Max dan Leticia saling memandang, terkejut. Mereka tidak menyangka akan menemukan sekutu mereka dengan mudah.
"Kau adalah Jenderal Citra, dan kau adalah Maximilian Bailey, suaminya" kata Tuan Chen, menatap mereka berdua. "Nenek Sophia sudah memberitahuku tentang kehadiranmu. Kami sudah menunggu selama berabad-abad, menunggu jenderal dari masa lalu untuk kembali."
Tuan Chen kemudian menoleh ke Citra. "Kami sudah tahu tentang Clarissa. Kami tahu tentang dendamnya yang diwariskan dari ibunya, Olivia. Kami juga tahu tentang kehadiran anak-anakmu. Mereka adalah keturunan dari garis Ratu Sophia yang harus kami lindungi."
Leticia merasa lega.

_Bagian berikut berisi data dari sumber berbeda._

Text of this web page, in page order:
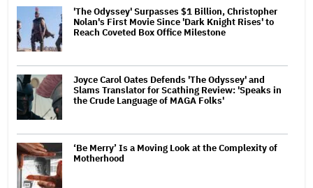
'The Odyssey' Surpasses $1 Billion, Christopher
Nolan's First Movie Since 'Dark Knight Rises' to
Reach Coveted Box Office Milestone
Joyce Carol Oates Defends 'The Odyssey' and
Slams Translator for Scathing Review: 'Speaks in
the Crude Language of MAGA Folks'
‘Be Merry’ Is a Moving Look at the Complexity of
Motherhood
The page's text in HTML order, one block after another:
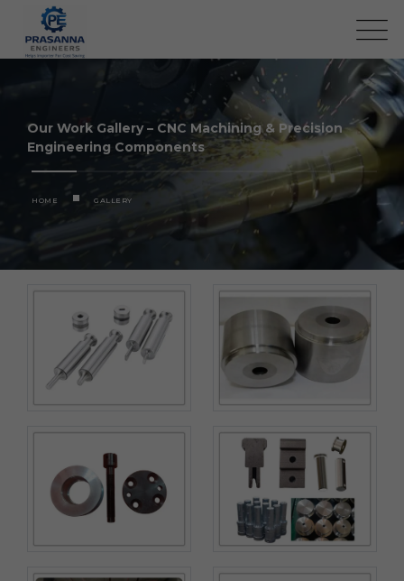
Our Work Gallery – CNC Machining & Precision
Engineering Components
HOME GALLERY

Ia akhirnya menemukan orang-orang yang bisa ia percaya.
"Kami akan membantumu, Jenderal Citra" kata Tuan Chen. "Tapi pertempuran ini tidak akan mudah. Clarissa telah membangun kerajaan kejahatan yang kuat. Kami membutuhkanmu dan suamimu untuk menghancurkannya. Kami akan memberikanmu semua informasi dan bantuan yang kau butuhkan. Tapi kau harus siap untuk menghadapi bahaya yang lebih besar dari yang pernah kau bayangkan."
Max dan Leticia mengangguk. Mereka tahu, mereka berada di jalan yang benar. Dengan bantuan Klan Giok Hitam, mereka akan memiliki kesempatan untuk mengalahkan Clarissa dan melindungi keluarga mereka.